Exactly as they appear, transcribe the entries and skip any pictures.
Segment Start: THE DATA
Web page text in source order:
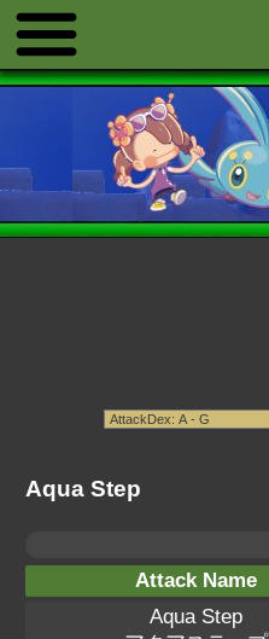
Aqua Step
Attack Name
Aqua Step
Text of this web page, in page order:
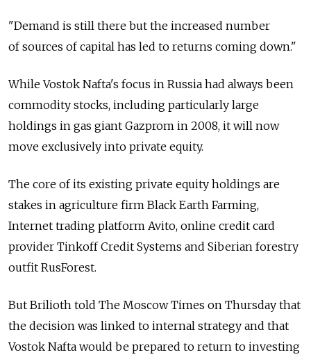
"Demand is still there but the increased number
of sources of capital has led to returns coming down."
While Vostok Nafta's focus in Russia had always been
commodity stocks, including particularly large
holdings in gas giant Gazprom in 2008, it will now
move exclusively into private equity.
The core of its existing private equity holdings are
stakes in agriculture firm Black Earth Farming,
Internet trading platform Avito, online credit card
provider Tinkoff Credit Systems and Siberian forestry
outfit RusForest.
But Brilioth told The Moscow Times on Thursday that
the decision was linked to internal strategy and that
Vostok Nafta would be prepared to return to investing
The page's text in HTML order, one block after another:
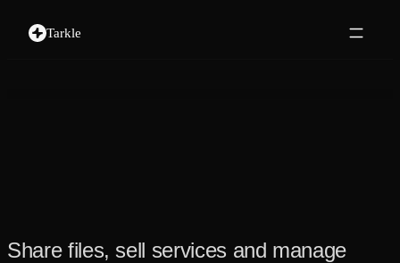
Tarkle
Share files, sell services and manage
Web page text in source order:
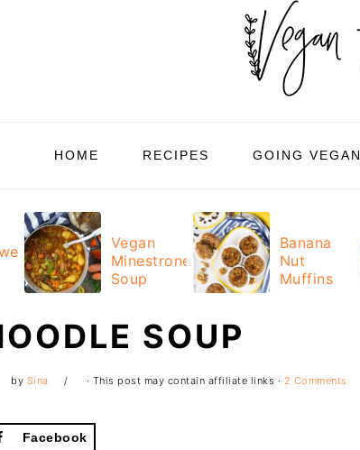
HOME RECIPES GOING VEGAN
Vegan
Minestrone
Soup
Banana
Nut
Muffins
SOUP
by Sina · This post may contain affiliate links · 2 Comments
Facebook
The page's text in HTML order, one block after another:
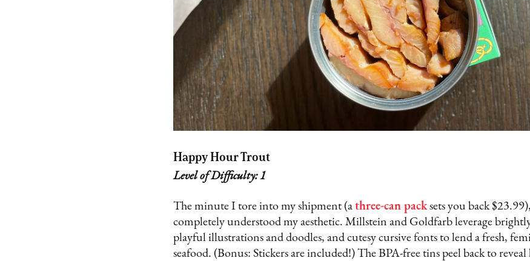
Happy Hour Trout
Level of Difficulty: 1
The minute I tore into my shipment (a three-can packsets you back
completely understood my aesthetic. Millstein and Goldfarb leverage
playful illustrations and doodles, and cutesy cursive fonts to lend a fresh,
seafood. (Bonus: Stickers are included!) The BPA-free tins peel back to
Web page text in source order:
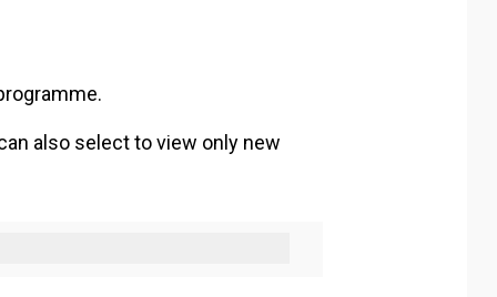
also select to view only new
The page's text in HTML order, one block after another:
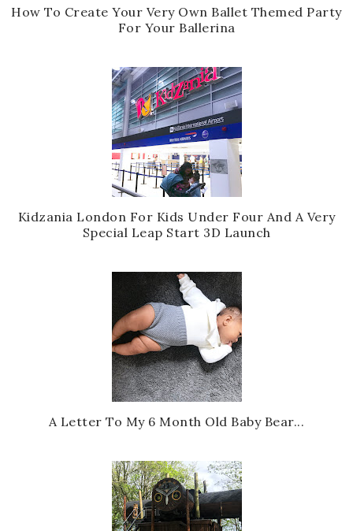
How To Create Your Very Own Ballet Themed Party
For Your Ballerina
Kidzania London For Kids Under Four And A Very
Special Leap Start 3D Launch
A Letter To My 6 Month Old Baby Bear...
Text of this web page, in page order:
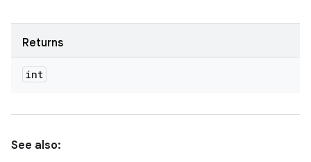
Returns
int
See also:
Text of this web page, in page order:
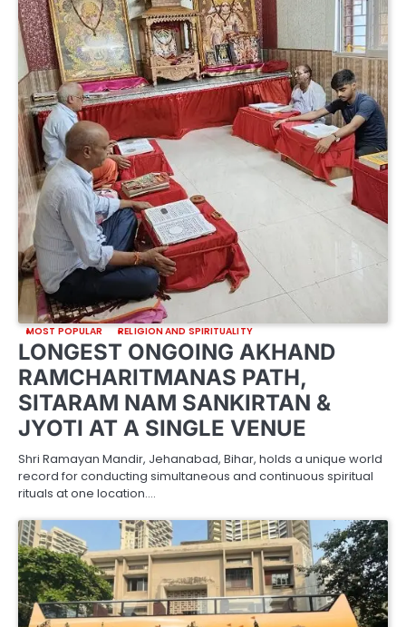
MOST POPULAR RELIGION AND SPIRITUALITY
LONGEST ONGOING AKHAND
RAMCHARITMANAS PATH,
SITARAM NAM SANKIRTAN &
JYOTI AT A SINGLE VENUE
Shri Ramayan Mandir, Jehanabad, Bihar, holds a unique world
record for conducting simultaneous and continuous spiritual
rituals at one location.…
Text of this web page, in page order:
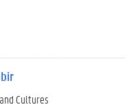
Cultures
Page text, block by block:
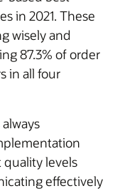
in 2021. These
wisely and
87.3% of order
in all four
quality levels
effectively
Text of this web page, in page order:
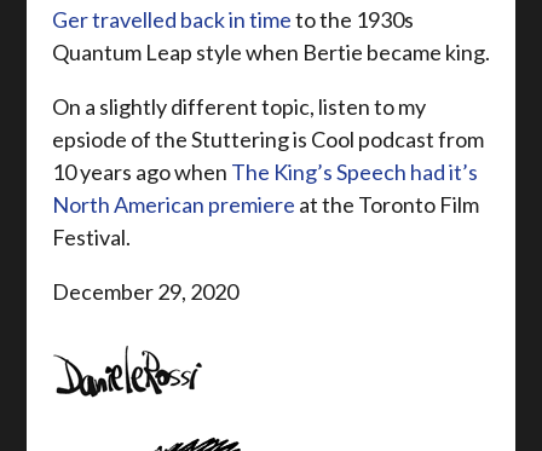
Ger travelled back in timeto the 1930s
Quantum Leap style when Bertie became king.
On a slightly different topic, listen to my
epsiode of the Stuttering is Cool podcast from
10 years ago when The King’s Speech had it’s
North American premiere at the Toronto Film
Festival.
December 29, 2020
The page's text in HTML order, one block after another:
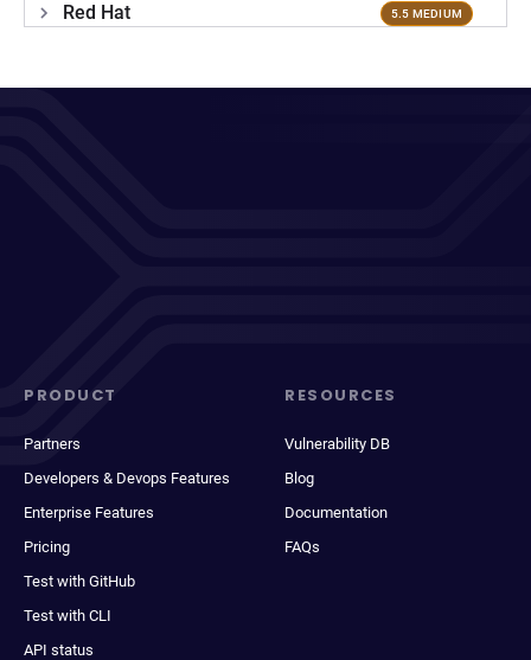
Red Hat 5.5 MEDIUM
PRODUCT
Partners
Developers & Devops Features
Enterprise Features
Pricing
Test with GitHub
Test with CLI
API status
RESOURCES
Vulnerability DB
Blog
Documentation
FAQs
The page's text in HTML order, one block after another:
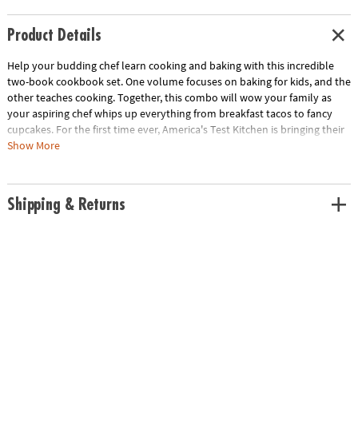
Product Details
Help your budding chef learn cooking and baking with this incredible
two-book cookbook set. One volume focuses on baking for kids, and the
other teaches cooking. Together, this combo will wow your family as
your aspiring chef whips up everything from breakfast tacos to fancy
cupcakes. For the first time ever, America's Test Kitchen is bringing their
scientific know-how and hands-on learning to kids! Over 5,000 kids test
cooking AND baking confidence. Besides being a foundational life skill,
Show More
Shipping & Returns
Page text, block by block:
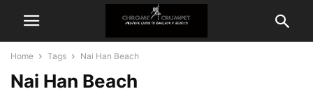
Home Tags Nai Han Beach
Nai Han Beach
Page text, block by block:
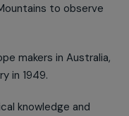
to observe
makers in Australia,
in 1949.
knowledge and
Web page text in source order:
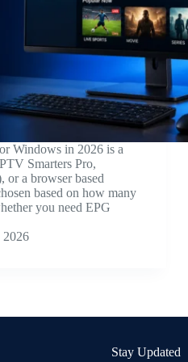
Windows in 2026 is a
Smarters Pro,
or a browser based
based on how many
you need EPG
2026
Stay Updated
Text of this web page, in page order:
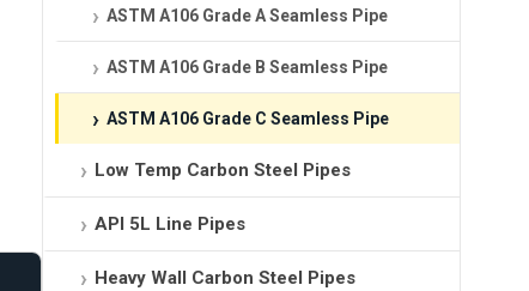
ASTM A106 Grade A Seamless Pipe
ASTM A106 Grade B Seamless Pipe
ASTM A106 Grade C Seamless Pipe
Low Temp Carbon Steel Pipes
API 5L Line Pipes
Heavy Wall Carbon Steel Pipes
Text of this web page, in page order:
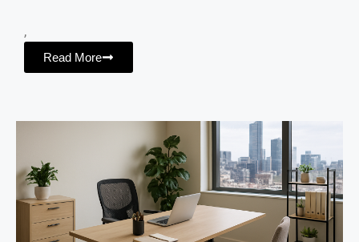
,
Read More
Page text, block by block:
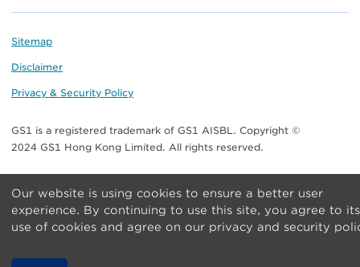
Transport & Logistics
Who we are
Standards for Business
Meet our teams
Contact Us
Footer
Sitemap
Disclaimer
Privacy & Security Policy
GS1 is a registered trademark of GS1 AISBL. Copyright ©
2024 GS1 Hong Kong Limited. All rights reserved.
Our website is using cookies to ensure a better user
experience. By continuing to use this site, you agree to its
use of cookies and agree on our privacy and security
Segment End: THE DATA
SOLUTION BELOW:
Web page text in source order:
Aqua Step
Attack Name
Aqua Step
Text of this web page, in page order:
"Demand is still there but the increased number
of sources of capital has led to returns coming down."
While Vostok Nafta's focus in Russia had always been
commodity stocks, including particularly large
holdings in gas giant Gazprom in 2008, it will now
move exclusively into private equity.
The core of its existing private equity holdings are
stakes in agriculture firm Black Earth Farming,
Internet trading platform Avito, online credit card
provider Tinkoff Credit Systems and Siberian forestry
outfit RusForest.
But Brilioth told The Moscow Times on Thursday that
the decision was linked to internal strategy and that
Vostok Nafta would be prepared to return to investing
The page's text in HTML order, one block after another:
Tarkle
Share files, sell services and manage
Web page text in source order:
HOME RECIPES GOING VEGAN
Vegan
Minestrone
Soup
Banana
Nut
Muffins
SOUP
by Sina · This post may contain affiliate links · 2 Comments
Facebook
The page's text in HTML order, one block after another:
Happy Hour Trout
Level of Difficulty: 1
The minute I tore into my shipment (a three-can packsets you back
completely understood my aesthetic. Millstein and Goldfarb leverage
playful illustrations and doodles, and cutesy cursive fonts to lend a fresh,
seafood. (Bonus: Stickers are included!) The BPA-free tins peel back to
Web page text in source order:
also select to view only new
The page's text in HTML order, one block after another:
How To Create Your Very Own Ballet Themed Party
For Your Ballerina
Kidzania London For Kids Under Four And A Very
Special Leap Start 3D Launch
A Letter To My 6 Month Old Baby Bear...
Text of this web page, in page order:
Returns
int
See also:
Text of this web page, in page order:
MOST POPULAR RELIGION AND SPIRITUALITY
LONGEST ONGOING AKHAND
RAMCHARITMANAS PATH,
SITARAM NAM SANKIRTAN &
JYOTI AT A SINGLE VENUE
Shri Ramayan Mandir, Jehanabad, Bihar, holds a unique world
record for conducting simultaneous and continuous spiritual
rituals at one location.…
Text of this web page, in page order:
Cultures
Page text, block by block:
in 2021. These
wisely and
87.3% of order
in all four
quality levels
effectively
Text of this web page, in page order:
Ger travelled back in timeto the 1930s
Quantum Leap style when Bertie became king.
On a slightly different topic, listen to my
epsiode of the Stuttering is Cool podcast from
10 years ago when The King’s Speech had it’s
North American premiere at the Toronto Film
Festival.
December 29, 2020
The page's text in HTML order, one block after another:
Red Hat 5.5 MEDIUM
PRODUCT
Partners
Developers & Devops Features
Enterprise Features
Pricing
Test with GitHub
Test with CLI
API status
RESOURCES
Vulnerability DB
Blog
Documentation
FAQs
The page's text in HTML order, one block after another:
Product Details
Help your budding chef learn cooking and baking with this incredible
two-book cookbook set. One volume focuses on baking for kids, and the
other teaches cooking. Together, this combo will wow your family as
your aspiring chef whips up everything from breakfast tacos to fancy
cupcakes. For the first time ever, America's Test Kitchen is bringing their
scientific know-how and hands-on learning to kids! Over 5,000 kids test
cooking AND baking confidence. Besides being a foundational life skill,
Show More
Shipping & Returns
Page text, block by block:
Home Tags Nai Han Beach
Nai Han Beach
Page text, block by block:
to observe
makers in Australia,
in 1949.
knowledge and
Web page text in source order:
Windows in 2026 is a
Smarters Pro,
or a browser based
based on how many
you need EPG
2026
Stay Updated
Text of this web page, in page order:
ASTM A106 Grade A Seamless Pipe
ASTM A106 Grade B Seamless Pipe
ASTM A106 Grade C Seamless Pipe
Low Temp Carbon Steel Pipes
API 5L Line Pipes
Heavy Wall Carbon Steel Pipes
Text of this web page, in page order:
,
Read More
Page text, block by block:
Transport & Logistics
Who we are
Standards for Business
Meet our teams
Contact Us
Footer
Sitemap
Disclaimer
Privacy & Security Policy
GS1 is a registered trademark of GS1 AISBL. Copyright ©
2024 GS1 Hong Kong Limited. All rights reserved.
Our website is using cookies to ensure a better user
experience. By continuing to use this site, you agree to its
use of cookies and agree on our privacy and security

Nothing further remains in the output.